**Task to complete**
Return the lines from the line containing "Live Link: Giftap Live [38, 46]" onward. Each must match exactly, and the last line of the listing below must be included.

**Data to examine**
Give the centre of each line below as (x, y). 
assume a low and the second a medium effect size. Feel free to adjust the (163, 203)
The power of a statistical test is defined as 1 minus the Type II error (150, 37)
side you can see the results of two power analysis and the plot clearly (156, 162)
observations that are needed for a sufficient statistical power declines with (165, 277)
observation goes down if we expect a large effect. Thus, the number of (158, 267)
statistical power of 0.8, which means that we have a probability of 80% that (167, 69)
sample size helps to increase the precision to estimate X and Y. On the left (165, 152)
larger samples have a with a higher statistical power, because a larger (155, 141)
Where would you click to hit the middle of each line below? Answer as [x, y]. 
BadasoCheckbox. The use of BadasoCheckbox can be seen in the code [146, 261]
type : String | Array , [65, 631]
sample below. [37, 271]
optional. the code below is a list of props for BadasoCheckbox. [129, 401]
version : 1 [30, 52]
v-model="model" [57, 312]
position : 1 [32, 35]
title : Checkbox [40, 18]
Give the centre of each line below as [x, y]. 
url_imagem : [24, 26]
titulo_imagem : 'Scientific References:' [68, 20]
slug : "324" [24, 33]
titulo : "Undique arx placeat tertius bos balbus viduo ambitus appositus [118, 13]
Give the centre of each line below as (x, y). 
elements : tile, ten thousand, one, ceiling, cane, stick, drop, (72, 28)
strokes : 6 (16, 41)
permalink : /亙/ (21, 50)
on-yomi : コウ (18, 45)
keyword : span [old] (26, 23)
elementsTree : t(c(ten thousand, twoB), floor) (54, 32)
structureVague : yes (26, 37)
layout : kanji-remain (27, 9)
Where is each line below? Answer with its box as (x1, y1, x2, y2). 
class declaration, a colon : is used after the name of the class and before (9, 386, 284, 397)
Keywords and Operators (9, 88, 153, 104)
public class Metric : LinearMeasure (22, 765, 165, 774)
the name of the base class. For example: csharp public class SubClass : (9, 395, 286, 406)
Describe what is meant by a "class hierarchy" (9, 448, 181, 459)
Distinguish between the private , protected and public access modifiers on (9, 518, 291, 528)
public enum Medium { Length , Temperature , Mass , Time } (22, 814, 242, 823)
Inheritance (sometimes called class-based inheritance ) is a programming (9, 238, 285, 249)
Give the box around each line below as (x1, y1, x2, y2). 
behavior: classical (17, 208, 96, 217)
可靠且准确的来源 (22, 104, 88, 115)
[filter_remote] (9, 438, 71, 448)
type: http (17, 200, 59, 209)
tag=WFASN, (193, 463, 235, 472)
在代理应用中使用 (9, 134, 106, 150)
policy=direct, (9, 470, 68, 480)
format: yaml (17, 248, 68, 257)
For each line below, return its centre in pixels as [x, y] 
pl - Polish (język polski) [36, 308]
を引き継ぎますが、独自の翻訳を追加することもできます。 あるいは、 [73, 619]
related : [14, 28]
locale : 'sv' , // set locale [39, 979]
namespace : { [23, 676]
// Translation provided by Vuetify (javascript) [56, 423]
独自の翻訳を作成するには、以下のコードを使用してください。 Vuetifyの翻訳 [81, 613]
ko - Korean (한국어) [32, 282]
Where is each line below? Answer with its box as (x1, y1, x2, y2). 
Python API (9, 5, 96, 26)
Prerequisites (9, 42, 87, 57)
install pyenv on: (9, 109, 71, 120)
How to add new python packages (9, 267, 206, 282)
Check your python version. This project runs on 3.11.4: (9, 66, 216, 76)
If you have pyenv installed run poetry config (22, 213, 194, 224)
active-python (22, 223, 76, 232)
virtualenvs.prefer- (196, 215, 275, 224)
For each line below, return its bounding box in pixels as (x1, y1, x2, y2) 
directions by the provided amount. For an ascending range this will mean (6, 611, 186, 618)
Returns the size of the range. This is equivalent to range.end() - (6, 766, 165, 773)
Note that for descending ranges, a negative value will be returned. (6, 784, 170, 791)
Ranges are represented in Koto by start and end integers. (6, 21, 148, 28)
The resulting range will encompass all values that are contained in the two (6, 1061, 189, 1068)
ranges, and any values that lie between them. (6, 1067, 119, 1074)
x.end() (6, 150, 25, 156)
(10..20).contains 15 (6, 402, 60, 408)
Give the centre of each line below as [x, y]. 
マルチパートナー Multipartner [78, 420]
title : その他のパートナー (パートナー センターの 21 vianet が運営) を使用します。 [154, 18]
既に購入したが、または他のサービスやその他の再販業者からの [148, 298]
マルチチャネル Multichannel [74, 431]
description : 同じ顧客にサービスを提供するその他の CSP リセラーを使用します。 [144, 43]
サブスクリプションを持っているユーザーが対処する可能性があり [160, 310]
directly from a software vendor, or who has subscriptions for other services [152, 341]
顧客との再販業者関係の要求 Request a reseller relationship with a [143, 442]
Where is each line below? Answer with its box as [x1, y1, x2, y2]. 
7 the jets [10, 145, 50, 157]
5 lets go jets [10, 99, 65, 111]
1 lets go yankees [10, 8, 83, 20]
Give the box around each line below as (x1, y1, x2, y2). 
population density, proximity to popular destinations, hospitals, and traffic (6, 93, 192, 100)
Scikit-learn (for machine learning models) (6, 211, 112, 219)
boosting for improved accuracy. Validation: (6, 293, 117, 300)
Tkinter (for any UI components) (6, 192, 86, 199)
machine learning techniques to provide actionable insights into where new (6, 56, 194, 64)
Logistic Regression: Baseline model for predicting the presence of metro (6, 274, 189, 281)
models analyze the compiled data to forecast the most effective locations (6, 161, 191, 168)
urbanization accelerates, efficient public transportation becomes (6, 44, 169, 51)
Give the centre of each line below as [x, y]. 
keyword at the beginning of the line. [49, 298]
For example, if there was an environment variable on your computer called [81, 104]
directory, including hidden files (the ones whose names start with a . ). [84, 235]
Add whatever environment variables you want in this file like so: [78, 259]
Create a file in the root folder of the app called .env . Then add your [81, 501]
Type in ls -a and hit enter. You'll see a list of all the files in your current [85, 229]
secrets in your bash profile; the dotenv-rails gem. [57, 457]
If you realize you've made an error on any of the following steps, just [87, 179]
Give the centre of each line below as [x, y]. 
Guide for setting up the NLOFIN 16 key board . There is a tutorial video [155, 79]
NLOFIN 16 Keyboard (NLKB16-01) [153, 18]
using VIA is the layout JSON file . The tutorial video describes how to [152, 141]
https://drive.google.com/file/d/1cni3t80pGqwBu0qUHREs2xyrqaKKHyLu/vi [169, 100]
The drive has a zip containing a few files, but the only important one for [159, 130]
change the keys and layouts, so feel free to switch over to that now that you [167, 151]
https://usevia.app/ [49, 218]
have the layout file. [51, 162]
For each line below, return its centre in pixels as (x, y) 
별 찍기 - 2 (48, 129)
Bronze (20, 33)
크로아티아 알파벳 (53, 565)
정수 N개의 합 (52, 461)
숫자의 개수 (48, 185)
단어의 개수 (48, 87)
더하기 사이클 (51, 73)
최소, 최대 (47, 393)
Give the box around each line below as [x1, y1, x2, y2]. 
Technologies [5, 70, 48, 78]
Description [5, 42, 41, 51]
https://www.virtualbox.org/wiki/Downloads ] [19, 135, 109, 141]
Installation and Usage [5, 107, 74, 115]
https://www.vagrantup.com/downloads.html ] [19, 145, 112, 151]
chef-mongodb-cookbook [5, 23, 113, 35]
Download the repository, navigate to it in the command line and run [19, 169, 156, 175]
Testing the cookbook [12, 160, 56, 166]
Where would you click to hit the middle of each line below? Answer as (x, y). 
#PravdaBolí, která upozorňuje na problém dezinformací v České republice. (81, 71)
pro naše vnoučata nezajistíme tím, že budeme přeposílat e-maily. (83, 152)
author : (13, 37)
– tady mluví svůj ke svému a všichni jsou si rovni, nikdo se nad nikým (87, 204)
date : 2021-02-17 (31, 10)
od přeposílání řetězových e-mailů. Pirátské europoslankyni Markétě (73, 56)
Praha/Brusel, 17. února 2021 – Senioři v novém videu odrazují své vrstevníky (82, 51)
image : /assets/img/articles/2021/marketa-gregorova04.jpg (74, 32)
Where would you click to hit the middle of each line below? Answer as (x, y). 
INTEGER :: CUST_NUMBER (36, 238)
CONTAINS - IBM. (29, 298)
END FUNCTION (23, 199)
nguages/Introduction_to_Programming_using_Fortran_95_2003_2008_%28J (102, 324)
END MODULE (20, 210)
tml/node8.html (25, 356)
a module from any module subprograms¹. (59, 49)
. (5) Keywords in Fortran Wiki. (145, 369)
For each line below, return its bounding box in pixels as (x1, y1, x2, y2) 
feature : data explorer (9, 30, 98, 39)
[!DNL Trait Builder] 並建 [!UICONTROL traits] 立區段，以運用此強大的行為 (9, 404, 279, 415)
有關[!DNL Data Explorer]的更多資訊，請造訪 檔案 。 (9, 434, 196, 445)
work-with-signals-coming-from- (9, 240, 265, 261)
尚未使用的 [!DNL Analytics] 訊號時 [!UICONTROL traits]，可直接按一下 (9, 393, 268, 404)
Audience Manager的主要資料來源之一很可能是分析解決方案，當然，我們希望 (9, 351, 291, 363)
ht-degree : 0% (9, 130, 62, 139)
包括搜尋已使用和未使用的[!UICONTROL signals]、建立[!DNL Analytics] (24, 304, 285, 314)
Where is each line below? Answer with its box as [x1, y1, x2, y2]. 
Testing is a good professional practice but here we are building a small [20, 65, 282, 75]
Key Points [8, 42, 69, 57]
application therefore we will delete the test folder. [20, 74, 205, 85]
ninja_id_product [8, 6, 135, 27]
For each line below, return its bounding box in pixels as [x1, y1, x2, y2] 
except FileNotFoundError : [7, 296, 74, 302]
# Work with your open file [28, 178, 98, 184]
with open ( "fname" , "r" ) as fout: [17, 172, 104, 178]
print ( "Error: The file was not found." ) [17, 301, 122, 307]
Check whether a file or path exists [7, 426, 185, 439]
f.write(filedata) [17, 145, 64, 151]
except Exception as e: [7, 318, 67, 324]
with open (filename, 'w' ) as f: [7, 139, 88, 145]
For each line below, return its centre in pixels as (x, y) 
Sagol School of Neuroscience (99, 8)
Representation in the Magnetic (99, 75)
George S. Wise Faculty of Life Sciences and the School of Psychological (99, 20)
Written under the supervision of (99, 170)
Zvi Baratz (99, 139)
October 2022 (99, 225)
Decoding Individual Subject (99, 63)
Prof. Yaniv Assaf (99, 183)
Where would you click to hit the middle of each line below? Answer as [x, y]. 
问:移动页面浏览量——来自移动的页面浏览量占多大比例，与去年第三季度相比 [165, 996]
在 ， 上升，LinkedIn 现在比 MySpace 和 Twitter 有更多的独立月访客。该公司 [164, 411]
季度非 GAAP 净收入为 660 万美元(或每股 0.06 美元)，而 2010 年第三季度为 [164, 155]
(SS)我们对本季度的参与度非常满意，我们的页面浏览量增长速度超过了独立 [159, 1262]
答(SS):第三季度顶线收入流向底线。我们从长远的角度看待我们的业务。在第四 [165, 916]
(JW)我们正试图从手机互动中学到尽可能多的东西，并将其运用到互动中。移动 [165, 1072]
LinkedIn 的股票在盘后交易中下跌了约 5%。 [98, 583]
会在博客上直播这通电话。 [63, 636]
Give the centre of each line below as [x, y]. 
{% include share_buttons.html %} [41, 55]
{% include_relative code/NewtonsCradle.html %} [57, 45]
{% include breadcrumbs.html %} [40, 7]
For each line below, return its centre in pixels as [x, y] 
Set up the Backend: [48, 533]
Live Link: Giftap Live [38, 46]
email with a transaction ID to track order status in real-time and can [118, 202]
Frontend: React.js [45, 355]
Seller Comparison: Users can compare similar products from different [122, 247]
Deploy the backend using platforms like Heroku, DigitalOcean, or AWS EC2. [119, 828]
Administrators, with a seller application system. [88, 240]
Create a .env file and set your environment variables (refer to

**Solution**
Live Link: Giftap Live [38, 46]
email with a transaction ID to track order status in real-time and can [118, 202]
Frontend: React.js [45, 355]
Seller Comparison: Users can compare similar products from different [122, 247]
Deploy the backend using platforms like Heroku, DigitalOcean, or AWS EC2. [119, 828]
Administrators, with a seller application system. [88, 240]
Create a .env file and set your environment variables (refer to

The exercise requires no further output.